CrowdWater is a citizen science project that enables the collection and sharing of water level data on streams and rivers worldwide using virtual scales. As part of the project, a CrowdWater (CW) mobile application was developed that allows users to take and upload geo-referenced photos of water bodies, which are then processed and stored in a global database. CW data provides valuable information for small and ungauged rivers that are often neglected by conventional monitoring systems.
The amount of data that we are able to gather from this application is surprising. There are currently more than 30,000 observation stations all around the world!
In spring 2022, as part of the European Summer of Weather Code (ESoWC), a program that promotes collaboration among scientists, we developed a machine learning model for flood forecasting using CrowdWater data. Our project, called “Flood forecasting: the power of citizen science”, aims to improve the reliability and robustness of flood prediction for ungauged catchments that are vulnerable to flash floods.
Our approach
The challenge was to develop a machine learning model to analyze CW data, and assess its potential to be used as part of a flood forecasting system.
Our proposed methodology consisted of five key steps:
- data cleansing and selection;
- water level conversion;
- river characterization;
- machine learning model development;
- model evaluation and refinement;
How to translate a virtual scale into the real world?
Converting information from CrowdWater into usable data is not a trivial task. Each CrowdWater spot is first initiated with a picture, on which the photographer puts a virtual scale. Then, any CrowdWater citizen scientist can go back to the same spot, upload a new picture and compare the new water level to the virtual scale from the first picture. However, the virtual scale height can not be easily standardized across all locations.

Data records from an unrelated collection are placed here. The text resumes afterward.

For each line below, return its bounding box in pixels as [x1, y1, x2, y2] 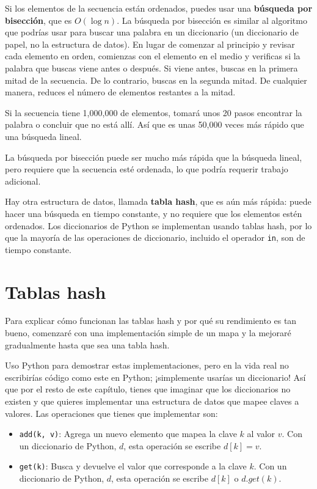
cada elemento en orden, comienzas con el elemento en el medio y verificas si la [5, 50, 301, 62]
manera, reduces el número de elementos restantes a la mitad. [5, 86, 236, 98]
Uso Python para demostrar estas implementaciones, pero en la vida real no [5, 359, 289, 372]
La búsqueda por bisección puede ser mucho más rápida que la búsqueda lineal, [5, 150, 302, 163]
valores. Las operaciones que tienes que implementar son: [5, 406, 218, 419]
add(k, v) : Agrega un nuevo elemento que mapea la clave [19, 427, 237, 440]
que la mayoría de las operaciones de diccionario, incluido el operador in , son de [5, 231, 305, 244]
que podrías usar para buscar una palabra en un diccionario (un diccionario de [5, 26, 299, 39]

Below are some of the pictures of these water level measurements at different locations.
Virtual scales at high (left), low (center) and medium (right) water levels.
To address the lack of standardization in CW’s virtual scales, we manually standardized each virtual scale by visually estimating its real-world height based on surrounding features. This approach allowed us to convert the qualitative virtual scale readings into quantitative water level measurements (in cm).
Using surroundings to visually estimate the real-life height of a CrowdWater virtual scale!
We then manually calculated the width of each river using Google Maps. We also used digital elevation models for the selected catchment to calculate stream order and catchment area using QGIS.
A first attempt at a simple machine learning model
Machine learning (ML) connects citizen scientists and traditional monitoring stations: CrowdWater data and river gauge observations are used to train a ML model, which will eventually convert photographs into discharge observations. To train the ML model we initially planned to use data from real gauging stations, but unfortunately, there were lots of gaps in the available data. Since we couldn’t use real data, we used the best available proxy: discharge simulations driven by meteorological data from the European Flood Awareness System (EFAS).
We used two different types of models: a random forest model and a linear regression model. For each of the models, we started by just using the water level and the width of the river to predict the EFAS flow. We then included the stream order, the width of the river and the catchment area and observed how the model performed by adding more information.
Below are the training results and the validation results:
Figure 3: Train Results. lr=linear regression; rf=random forest; s=spotted at; h=height; w=width; o=order of the river; a=catchment area.
As we can see, the random forest model overfitted substantially, while linear regression overfitted to a lesser degree. Adding information about stream width and order data to the linear regression model improved the results. The information about the catchment area didn’t quite meet our expectations and it didn’t affect the model results at all.
Validation Results.
During validation all the models worked poorly and overfit. This was likely due to our small sample size. Getting a larger and a more robust set of data would have likely helped us improve the results.
What will the future hold?
Our ESoWC journey highlighted the need for a larger and more robust dataset, which we were not able to obtain during the short time of the project. However, we can focus future efforts on automating the visual inspection of virtual scales through computer vision techniques, on streamlining the integration of real-time CW observations with traditional gauging station data and on exploring more sophisticated machine learning algorithms, such as deep learning models.
With our project we witnessed the potential of CrowdWater datasets, that can give insights into areas with very limited or no observational data. By combining the dedication of citizen scientists with advanced data analysis techniques, we can unlock a new era of real-time flood forecasting, safeguarding communities and promoting sustainable water management practices.